:: THE DATA ::

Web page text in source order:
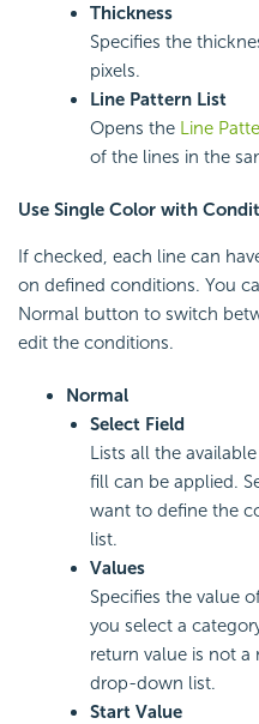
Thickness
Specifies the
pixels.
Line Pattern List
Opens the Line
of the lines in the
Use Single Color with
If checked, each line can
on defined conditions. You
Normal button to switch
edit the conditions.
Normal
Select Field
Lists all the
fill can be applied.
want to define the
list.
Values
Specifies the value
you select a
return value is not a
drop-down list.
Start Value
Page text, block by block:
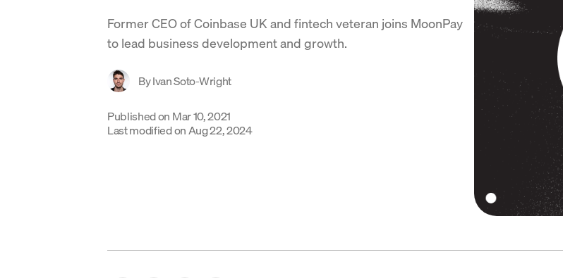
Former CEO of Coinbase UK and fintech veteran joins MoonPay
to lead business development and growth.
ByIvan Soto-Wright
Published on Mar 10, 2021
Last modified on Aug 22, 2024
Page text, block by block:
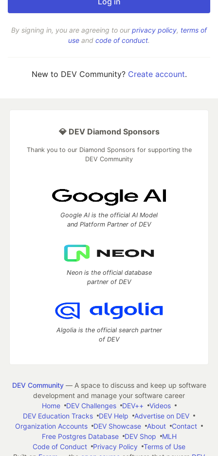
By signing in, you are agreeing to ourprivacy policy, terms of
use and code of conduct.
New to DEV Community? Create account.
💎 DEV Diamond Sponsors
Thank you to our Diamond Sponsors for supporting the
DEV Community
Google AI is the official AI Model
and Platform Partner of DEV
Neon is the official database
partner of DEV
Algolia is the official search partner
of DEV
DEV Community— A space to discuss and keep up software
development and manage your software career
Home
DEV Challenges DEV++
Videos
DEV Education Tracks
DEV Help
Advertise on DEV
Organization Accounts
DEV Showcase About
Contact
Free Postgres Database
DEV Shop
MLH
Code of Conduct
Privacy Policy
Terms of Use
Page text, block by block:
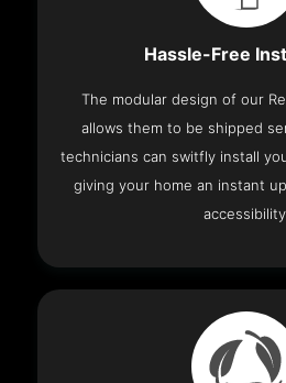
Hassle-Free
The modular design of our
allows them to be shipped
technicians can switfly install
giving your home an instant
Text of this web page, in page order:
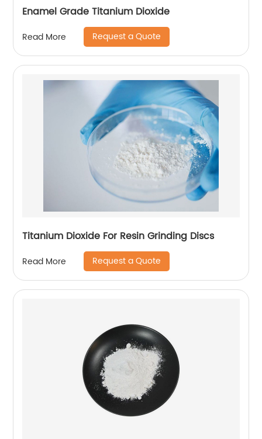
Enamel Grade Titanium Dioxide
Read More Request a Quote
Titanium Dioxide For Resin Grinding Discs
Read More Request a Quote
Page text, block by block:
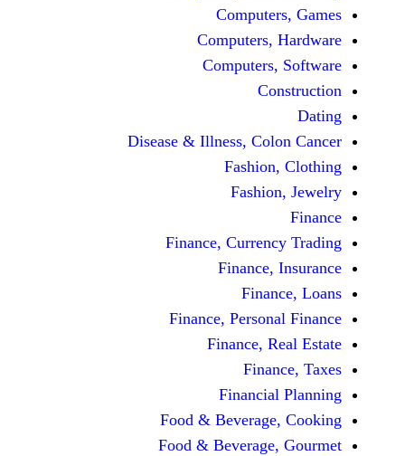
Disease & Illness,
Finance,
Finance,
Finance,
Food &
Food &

:::

Could you reproduce exactly the lines running from the one with "technicians can switfly install" through the final line of the listing above, both included, and drop the pictures?

technicians can switfly install
giving your home an instant
Text of this web page, in page order:
Enamel Grade Titanium Dioxide
Read More Request a Quote
Titanium Dioxide For Resin Grinding Discs
Read More Request a Quote
Page text, block by block:
Disease & Illness,
Finance,
Finance,
Finance,
Food &
Food &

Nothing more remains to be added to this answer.